Las tasas de visitas inesperadas a urgencias, complicaciones precoces, reingresos y reintervenciones fueron similares en ambos grupos, sin diferencias significativas. El resultado funcional fue parejo en ambos grupos, pero con recuperación más precoz y ahorro económico importante en el grupo de alta rápida.

Conclusión

El alta rápida, en la mañana siguiente a la cirugía, es un procedimiento seguro, efectivo y eficiente para la artroplastia total de cadera primaria en la mayoría de los pacientes, respecto a la estancia de 3 días.

Palabras clave:
Artrosis de cadera
Artroplastia total de cadera
Estancia hospitalaria
Alta rápida
Texto completo
Introduction

Total hip arthroplasty (THA) is a major and aggressive surgery that entails risk for the patient. Several studies have shown that shortening the postoperative length of stay in individuals undergoing THA to 2–3 days lowered the rate of complications and readmissions, without increasing postoperative complications.1

Prosthetic hip surgery incurs a high healthcare expenditure, and mitigating these costs may be feasible by shortening the length of hospital stay.2–4 Some authors have found that minimising hospitalisation times also resulted in less early postoperative morbidity and mortality.4 More recently, others have demonstrated that an even shorter postoperative stay lasting a mere one or two days could prove advantageous, promoting a faster and more comfortable recovery for the patient.5,6

A number of studies2,5,7–9 have examined discharge outcomes within the first 24h following surgery, although all of them were retrospective in design. Hence, at the present time, there is a paucity of evidence of sufficient quality regarding the safety, effectiveness, and efficiency of primary THA surgery with only a single overnight stay for individuals who were not subject to a strict selection screening.

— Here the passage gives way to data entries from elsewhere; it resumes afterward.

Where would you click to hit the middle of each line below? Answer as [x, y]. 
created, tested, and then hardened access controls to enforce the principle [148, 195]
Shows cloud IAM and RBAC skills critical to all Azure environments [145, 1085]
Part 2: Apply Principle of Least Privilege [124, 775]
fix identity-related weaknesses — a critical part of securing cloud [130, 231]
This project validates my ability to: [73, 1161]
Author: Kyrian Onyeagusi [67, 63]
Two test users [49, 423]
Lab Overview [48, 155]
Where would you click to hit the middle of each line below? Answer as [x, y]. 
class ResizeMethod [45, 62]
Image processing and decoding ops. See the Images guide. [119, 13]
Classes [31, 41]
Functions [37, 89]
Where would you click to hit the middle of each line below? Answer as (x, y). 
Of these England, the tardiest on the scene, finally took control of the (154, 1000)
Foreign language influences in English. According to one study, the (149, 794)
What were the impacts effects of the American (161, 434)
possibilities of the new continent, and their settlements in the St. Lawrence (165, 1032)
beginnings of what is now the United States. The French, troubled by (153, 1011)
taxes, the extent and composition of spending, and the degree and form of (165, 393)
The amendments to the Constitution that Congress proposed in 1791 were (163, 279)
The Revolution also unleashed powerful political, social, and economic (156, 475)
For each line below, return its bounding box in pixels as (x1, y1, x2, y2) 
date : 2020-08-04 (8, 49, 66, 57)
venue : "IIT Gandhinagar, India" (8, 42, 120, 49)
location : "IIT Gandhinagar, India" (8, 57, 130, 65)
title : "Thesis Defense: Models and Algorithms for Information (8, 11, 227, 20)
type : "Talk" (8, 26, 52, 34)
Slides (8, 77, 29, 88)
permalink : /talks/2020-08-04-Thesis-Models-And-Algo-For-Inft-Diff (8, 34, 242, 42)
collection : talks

The hypothesis of this study was that discharge at 24h did not pose excess risk or adverse effects for the person undergoing primary THA surgery as compared to the standard 3-day stay. The objectives were to compare the safety of the procedure with 24h discharge with respect to the standard 3-day stay, in terms of complications and early postoperative readmissions, as well as to assess patient function and satisfaction.

Material and methods

The study population consisted of individuals undergoing THA surgery at a single centre between September 2022 and April 2023, with two sequential and consecutive study cohorts: (1) a cohort with a 3-day stay, who had the procedure between September and December 2022 (standard discharge group) and (2) another cohort that remained in the hospital for 24h, who had their operation between January and April 2023 (rapid discharge group).

A prospective, non-randomised study was designed for the purpose of comparative analysis of the outcomes. It was carried out in accordance with the ethical standards as recognised by the Declaration of Helsinki and resolution 8430 of 1993 and has the approval of the Institution's Ethics Review Board (PI2024-013); all of the participants granted their informed consent.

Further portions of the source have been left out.